Source: Youtube - Inferring the effect of an event using CausalImpact by Kay Brodersen @ 26:41

Question: Can you use this method to calculate the impact of multiple events if they overlap in time?

As of 2016, this was an open research question. Need to do additional research to determine if this is still true.

Source: Youtube - Inferring the effect of an event using CausalImpact by Kay Brodersen @ 28:21

Question: The causal impact estimate seems to be at the mercy of the credible intervals. Are tools to analyze and potentially reduce the confidence interval in that post-treatment period?

The confidence interval reflects the uncertainty in our prediction. As you get further out into the future, you are less certain of the output and expect that confidence interval to expand. The better your predictor series are explaining the target, the tighter your confidence intervals are likely to be. The inverse of that, if you don’t have any good predictor time series, then your confidence interval will be wide and reflect that uncertainty.

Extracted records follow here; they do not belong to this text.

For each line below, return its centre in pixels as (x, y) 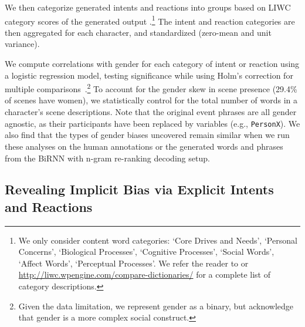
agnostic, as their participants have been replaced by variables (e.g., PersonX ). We (152, 123)
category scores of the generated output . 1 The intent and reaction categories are (150, 20)
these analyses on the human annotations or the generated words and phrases (144, 146)
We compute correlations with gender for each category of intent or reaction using (152, 64)
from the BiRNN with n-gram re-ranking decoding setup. (107, 158)
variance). (22, 44)
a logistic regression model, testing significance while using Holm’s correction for (149, 75)
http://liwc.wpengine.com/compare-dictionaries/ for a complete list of (145, 274)
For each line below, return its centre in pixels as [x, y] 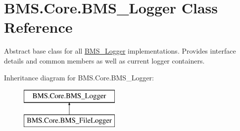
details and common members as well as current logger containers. [104, 60]
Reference [38, 27]
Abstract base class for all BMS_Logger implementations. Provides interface [120, 51]
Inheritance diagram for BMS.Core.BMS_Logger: [79, 77]
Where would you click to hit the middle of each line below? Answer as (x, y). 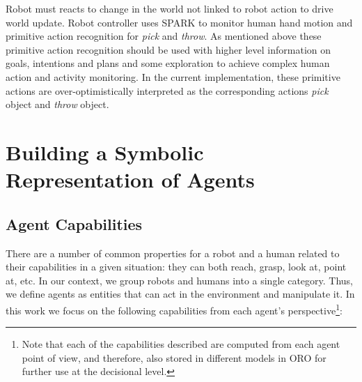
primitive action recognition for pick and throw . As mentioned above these (164, 36)
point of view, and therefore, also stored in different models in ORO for (174, 357)
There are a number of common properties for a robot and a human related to (173, 253)
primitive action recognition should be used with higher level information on (168, 49)
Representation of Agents (130, 179)
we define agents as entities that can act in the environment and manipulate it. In (180, 294)
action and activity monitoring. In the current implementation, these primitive (173, 76)
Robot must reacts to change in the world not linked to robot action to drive (170, 8)
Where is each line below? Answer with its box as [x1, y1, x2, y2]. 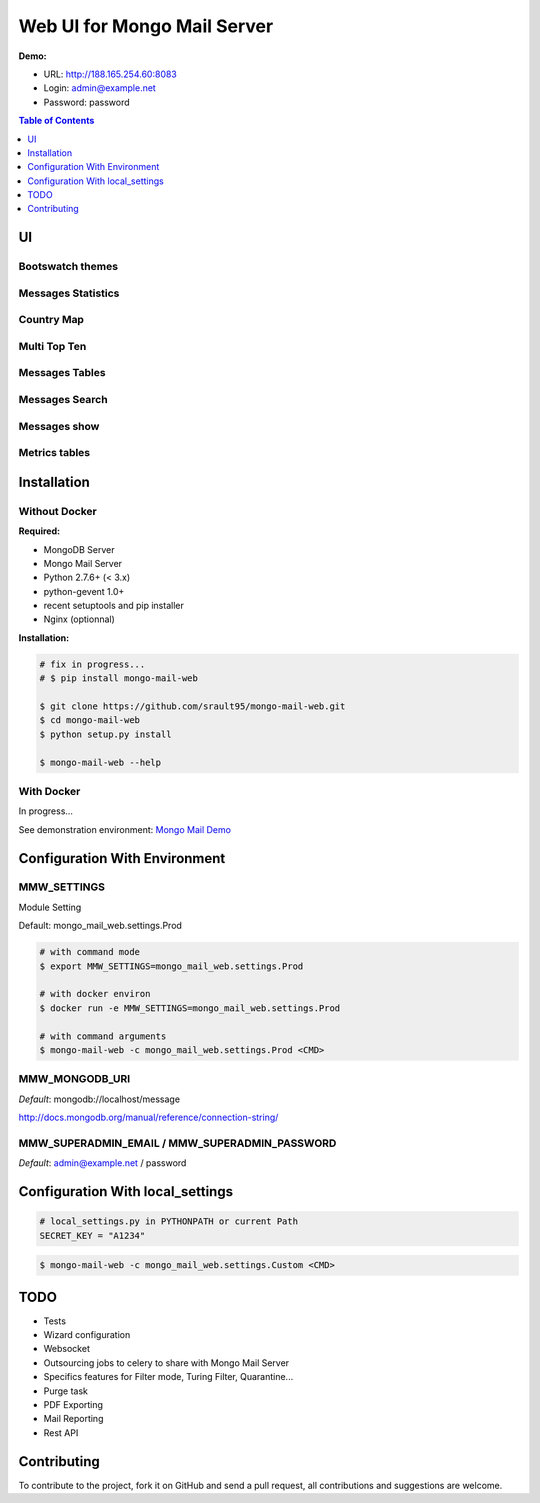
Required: [18, 525, 60, 537]
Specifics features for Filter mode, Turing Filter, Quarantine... [43, 1371, 294, 1383]
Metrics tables [18, 446, 91, 460]
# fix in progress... [39, 658, 146, 670]
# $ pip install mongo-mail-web [39, 673, 199, 684]
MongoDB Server [43, 543, 115, 555]
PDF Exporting [43, 1399, 104, 1411]
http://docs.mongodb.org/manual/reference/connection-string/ [18, 1111, 279, 1124]

Source: Youtube - Inferring the effect of an event using CausalImpact by Kay Brodersen @ 28:42

Question: How do we identify ‘good’, covariate predictor time-series?

We want to find time series that are related to our outcome variable, to our original time series, but are not affected by out treatment. Consider a scenario when we launch an advertising campaign for a product. Co-variate time series for this analysis might include queries for the competitor brand, Google Trends data, order volumes for some of your other products, or other time series data that is available during the same period.

Source: Youtube - Inferring the effect of an event using CausalImpact @ 14:02

Key Term(s)

Bayesian Structural Time Series

Statistical technique used for feature selection, time series forecasting, nowcasting, inferring causal impact, and other applications. The model is designed to work with time-series data.

https://en.wikipedia.org/wiki/Bayesian_structural_time_series

Consists of three primary components

Kalman filter
Spike-and-Slab
Bayesian Model Averaging

This is the technique leveraged under-the-hood of CausalImpact package, and available in the bsts R package on CRAN.

Kalman filter

The Kalman filter is an iterative, mathematical process that uses a set of equations and consecutive data inputs to quickly estimate the true value, position, velocity, of the object being measured, when the measured values contain unpredicted or random error, uncertainty or variation.

https://www.youtube.com/watch?v=CaCcOwJPytQ&list=PLX2gX-ftPVXU3oUFNATxGXY90AULiqnWT

More specifically, we can describe the relationship between an observation at the current time-step x_current as a function of the previous time step x_previous, some constant a, the current observation in our system z_current, and a noise measurement at the current time step v_current.

x_current = a * x_previous z_current = x_current + v_current

More generally, this translates into

x_current = a * x_previous + v_current

https://simondlevy.academic.wlu.edu/kalman-tutorial/the-extended-kalman-filter-an-interactive-tutorial-for-non-experts-part-3/

Further research required…

spike-and-slab

Bayesian variable selection technique. Particularly useful when the number of possible predictors is large compared to the number of observations.

https://en.wikipedia.org/wiki/Spike-and-slab_regression

Further research required…

Bayesian model averaging

Ensembling technique for combining Bayesian models.

https://en.wikipedia.org/wiki/Ensemble_learning#Bayesian_model_averaging

Further research required…

counterfactual

Counterfactual conditionals (also subjunctive or X-marked) are conditionals which discuss what would have been true under different circumstances, e.g., “If it was raining right now, then Sally would be inside.” Counterfactuals are characterized grammatically by their use of fake past tense marking, which some languages use in combination with other kinds of morphology, including aspect and mood.

https://en.wikipedia.org/wiki/Counterfactual_conditional

Consider the extension to marketing if we launch an ad campaign and observe the outcome. The counterfactual would be the outcome if we did not launch the campaign.